Non ! Il refusait de croire que Roderic l'ait trahi. Il ne pouvait pas avoir laissé les assassins s'introduire dans le palais, précipitant ainsi ses propres hommes au-devant d'une mort certaine. Et pourtant... Les intrus ne manifestèrent aucune crainte en s'arrêtant devant lui.

— Vous en avez mis du temps, leur lança Roderic d'une voix tendue. Cette fausse alerte dans le cercle extérieur ne les tiendra pas éloigner indéfiniment.

L'ombre haussa les épaules, nullement impressionnée par la réprimande du chef de la garde.

— Un léger contretemps, mais tout est rentré dans l'ordre.

— Les hommes qui montaient la garde devant les appartements du prince ? s'enquit Roderic.

— Je suis désolé, répondit l'assassin qui ne semblait pas désolé pour deux sous. Ils nous ont repérés. Nous avons dû les éliminer.

— C'est faux, s'indigna Aidan. Ils ont été attaqués par surprise, ils n'ont même pas eu le temps de sortir leur arme.

— C'était un risque à prévoir, répondit Roderic comme s'il n'avait pas entendu ce que venait de dire Aidan. Je m'assurerais que leur mémoire soit honorée et leur famille en sécurité.

Son visage resta neutre. Seuls ses poings serrés trahissaient la colère que lui inspirait le meurtre de ses hommes.
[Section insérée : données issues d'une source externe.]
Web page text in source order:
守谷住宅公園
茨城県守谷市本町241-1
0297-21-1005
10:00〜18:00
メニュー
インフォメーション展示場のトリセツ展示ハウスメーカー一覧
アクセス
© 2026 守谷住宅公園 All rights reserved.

Meurtre dont, de l'avis d'Aidan, il était le principal responsable.

—Vous sortirez par la prison. Je vous ai apporté des uniformes de la garde, dit-il en leur désignant le tas de vêtements à ses pieds. Ainsi vous passerez pour des soldats escortant un prisonnier. Ne parlez pas que si on vous adresse la parole, et par pitié, évitez de tuer ceux que vous croisez.

— Ouais, ouais, compte sur nous, fit l'ombre qui avait tué Derik en s'emparant d'un pourpoint aux armoiries du roi. En attendant, occupe-toi du prisonnier pendant qu'on se change.
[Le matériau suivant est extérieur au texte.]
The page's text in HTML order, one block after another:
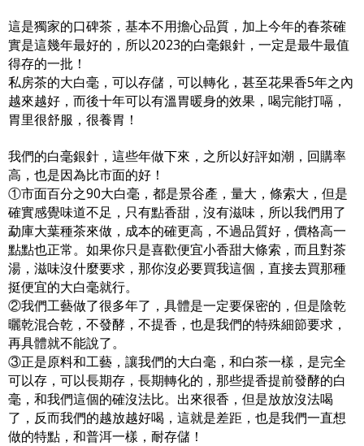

Roderic s'approcha du prince. Ses efforts pour ne pas croiser le regard de l'héritier auraient prêté à rire si la situation avait été un peu moins dramatique.

— Je suis désolé, votre altesse. Je vais devoir vous mettre ça sur la tête, dit-il en désignant la pièce de toile qu'il tenait à la main.

Aidan serra les poings. Il ignorait pourquoi cette trahison le blessait autant. Il savait pourtant qu'un prince ne pouvait accorder sa confiance à personne. Son père en avait fait la douloureuse expérience, bien des années plus tôt quand son plus proche ami avait ourdi une révolte contre lui.

— Dis-moi juste pourquoi. Pourquoi nous as-tu trahis ?

Roderic soupira.

— Le monde change, altesse. Et quand tout sera terminé, je veux être du côté des vainqueurs.

— De quoi parles-tu ? Quels vainqueurs ?

Pour toute réponse, le chef de la garde lui mit le sac sur la tête.